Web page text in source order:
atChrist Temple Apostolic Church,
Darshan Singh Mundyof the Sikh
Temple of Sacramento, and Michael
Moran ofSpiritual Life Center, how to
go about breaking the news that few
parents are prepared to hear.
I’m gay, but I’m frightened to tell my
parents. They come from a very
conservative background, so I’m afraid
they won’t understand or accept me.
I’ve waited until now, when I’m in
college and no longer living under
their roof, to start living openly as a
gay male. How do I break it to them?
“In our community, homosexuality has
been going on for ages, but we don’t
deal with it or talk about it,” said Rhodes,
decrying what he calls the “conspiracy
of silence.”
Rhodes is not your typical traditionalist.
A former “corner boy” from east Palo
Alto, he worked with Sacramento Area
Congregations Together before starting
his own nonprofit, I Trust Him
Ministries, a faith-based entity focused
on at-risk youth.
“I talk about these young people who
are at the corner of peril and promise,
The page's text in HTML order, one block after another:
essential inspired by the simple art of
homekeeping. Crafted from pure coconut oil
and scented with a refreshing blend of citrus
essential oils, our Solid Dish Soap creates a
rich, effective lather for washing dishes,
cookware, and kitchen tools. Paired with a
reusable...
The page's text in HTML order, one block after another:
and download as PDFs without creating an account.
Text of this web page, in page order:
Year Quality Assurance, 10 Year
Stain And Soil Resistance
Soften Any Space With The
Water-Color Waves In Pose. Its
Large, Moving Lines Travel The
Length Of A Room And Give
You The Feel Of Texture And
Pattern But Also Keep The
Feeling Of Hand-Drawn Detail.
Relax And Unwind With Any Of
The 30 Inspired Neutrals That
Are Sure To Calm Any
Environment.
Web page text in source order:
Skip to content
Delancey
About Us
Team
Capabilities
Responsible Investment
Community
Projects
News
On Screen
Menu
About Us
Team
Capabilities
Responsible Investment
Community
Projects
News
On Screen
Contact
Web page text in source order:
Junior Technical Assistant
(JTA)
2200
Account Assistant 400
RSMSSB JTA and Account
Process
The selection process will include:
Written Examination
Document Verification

WHAT YOU NEED TO DO: Exact copy required. Repeat the material above in full.

EXERCISE RESPONSE:
Web page text in source order:
atChrist Temple Apostolic Church,
Darshan Singh Mundyof the Sikh
Temple of Sacramento, and Michael
Moran ofSpiritual Life Center, how to
go about breaking the news that few
parents are prepared to hear.
I’m gay, but I’m frightened to tell my
parents. They come from a very
conservative background, so I’m afraid
they won’t understand or accept me.
I’ve waited until now, when I’m in
college and no longer living under
their roof, to start living openly as a
gay male. How do I break it to them?
“In our community, homosexuality has
been going on for ages, but we don’t
deal with it or talk about it,” said Rhodes,
decrying what he calls the “conspiracy
of silence.”
Rhodes is not your typical traditionalist.
A former “corner boy” from east Palo
Alto, he worked with Sacramento Area
Congregations Together before starting
his own nonprofit, I Trust Him
Ministries, a faith-based entity focused
on at-risk youth.
“I talk about these young people who
are at the corner of peril and promise,
The page's text in HTML order, one block after another:
essential inspired by the simple art of
homekeeping. Crafted from pure coconut oil
and scented with a refreshing blend of citrus
essential oils, our Solid Dish Soap creates a
rich, effective lather for washing dishes,
cookware, and kitchen tools. Paired with a
reusable...
The page's text in HTML order, one block after another:
and download as PDFs without creating an account.
Text of this web page, in page order:
Year Quality Assurance, 10 Year
Stain And Soil Resistance
Soften Any Space With The
Water-Color Waves In Pose. Its
Large, Moving Lines Travel The
Length Of A Room And Give
You The Feel Of Texture And
Pattern But Also Keep The
Feeling Of Hand-Drawn Detail.
Relax And Unwind With Any Of
The 30 Inspired Neutrals That
Are Sure To Calm Any
Environment.
Web page text in source order:
Skip to content
Delancey
About Us
Team
Capabilities
Responsible Investment
Community
Projects
News
On Screen
Menu
About Us
Team
Capabilities
Responsible Investment
Community
Projects
News
On Screen
Contact
Web page text in source order:
Junior Technical Assistant
(JTA)
2200
Account Assistant 400
RSMSSB JTA and Account
Process
The selection process will include:
Written Examination
Document Verification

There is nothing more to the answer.